◆ ABOUT THIS EXERCISE
Please repeat the line that has "Labs.Core.ILabHostVersionInfo (7, 5, 196, 21)" and all lines after it, exactly as they appear, through the end of the entries.

(Saved entries)
════

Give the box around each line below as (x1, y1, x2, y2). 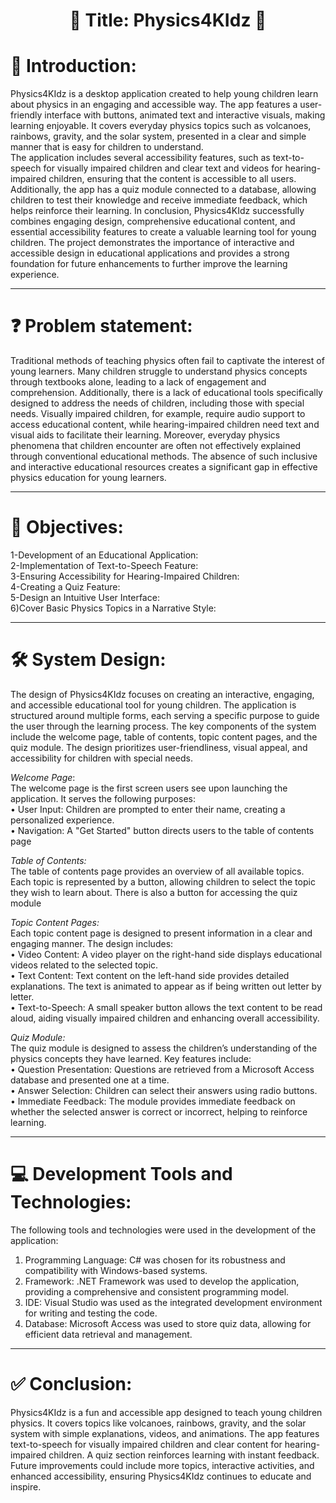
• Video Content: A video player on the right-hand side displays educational (10, 948, 323, 960)
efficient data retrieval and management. (24, 1328, 193, 1340)
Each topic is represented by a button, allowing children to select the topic (10, 875, 316, 888)
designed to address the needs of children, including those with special (10, 397, 305, 409)
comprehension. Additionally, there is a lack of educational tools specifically (10, 387, 323, 399)
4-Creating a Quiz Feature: (10, 581, 121, 593)
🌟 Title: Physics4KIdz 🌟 (69, 9, 267, 32)
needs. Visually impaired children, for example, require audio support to (10, 408, 306, 420)
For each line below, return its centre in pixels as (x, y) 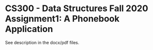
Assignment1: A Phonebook (62, 19)
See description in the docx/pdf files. (42, 42)
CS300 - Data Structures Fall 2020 (77, 8)
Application (29, 29)
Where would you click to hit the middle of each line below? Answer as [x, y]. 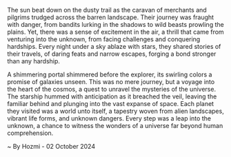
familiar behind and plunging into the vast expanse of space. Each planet [111, 104]
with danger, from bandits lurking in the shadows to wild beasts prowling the [115, 24]
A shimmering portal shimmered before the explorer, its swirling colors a [110, 74]
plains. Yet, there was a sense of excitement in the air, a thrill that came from [115, 32]
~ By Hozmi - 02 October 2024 [51, 146]
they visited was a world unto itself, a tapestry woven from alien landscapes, [115, 111]
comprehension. [30, 133]
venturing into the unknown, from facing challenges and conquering [104, 39]
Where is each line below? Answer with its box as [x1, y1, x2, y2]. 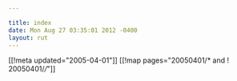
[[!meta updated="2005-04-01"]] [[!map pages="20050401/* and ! [8, 55, 230, 65]
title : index [8, 18, 52, 26]
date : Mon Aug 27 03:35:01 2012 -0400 [8, 26, 138, 34]
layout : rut [8, 34, 48, 42]
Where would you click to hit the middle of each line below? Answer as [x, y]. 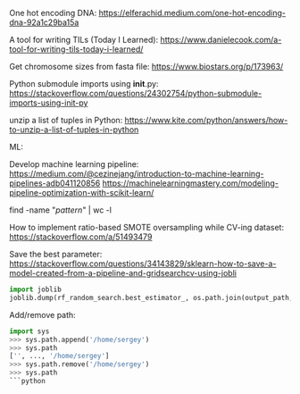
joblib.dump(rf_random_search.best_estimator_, [100, 298]
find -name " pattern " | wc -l [60, 210]
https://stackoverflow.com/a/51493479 [81, 237]
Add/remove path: [42, 314]
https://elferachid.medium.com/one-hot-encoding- [192, 13]
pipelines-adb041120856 [55, 183]
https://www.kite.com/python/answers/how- [206, 120]
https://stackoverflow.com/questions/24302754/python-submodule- [136, 93]
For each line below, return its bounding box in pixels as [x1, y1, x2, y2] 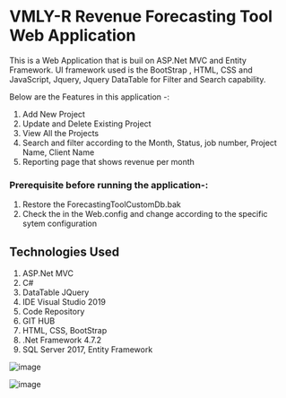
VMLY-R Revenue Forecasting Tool [9, 6, 273, 27]
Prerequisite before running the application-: [9, 178, 209, 191]
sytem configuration [22, 218, 97, 229]
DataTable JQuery [22, 287, 90, 298]
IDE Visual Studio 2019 [22, 297, 106, 307]
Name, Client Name [22, 146, 95, 158]
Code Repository [22, 307, 85, 317]
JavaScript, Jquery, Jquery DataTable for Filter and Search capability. [9, 74, 266, 84]
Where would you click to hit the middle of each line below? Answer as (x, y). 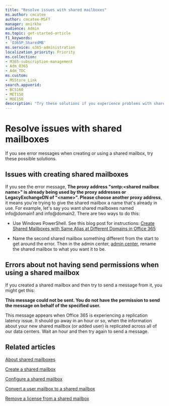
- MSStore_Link (21, 80)
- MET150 (14, 94)
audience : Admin (22, 29)
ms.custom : (17, 76)
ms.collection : (21, 57)
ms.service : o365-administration (40, 47)
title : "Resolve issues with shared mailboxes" (56, 10)
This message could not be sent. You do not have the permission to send (82, 300)
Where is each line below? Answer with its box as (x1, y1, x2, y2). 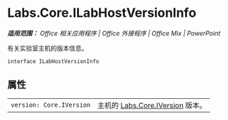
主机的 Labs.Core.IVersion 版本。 (97, 100, 207, 110)
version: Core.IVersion (11, 100, 91, 109)
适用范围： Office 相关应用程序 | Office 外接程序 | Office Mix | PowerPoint (7, 29, 221, 37)
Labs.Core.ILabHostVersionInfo (7, 5, 196, 21)
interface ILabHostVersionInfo (7, 58, 100, 65)
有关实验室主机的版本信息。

════

◆ OUTPUT
Labs.Core.ILabHostVersionInfo (7, 5, 196, 21)
interface ILabHostVersionInfo (7, 58, 100, 65)
有关实验室主机的版本信息。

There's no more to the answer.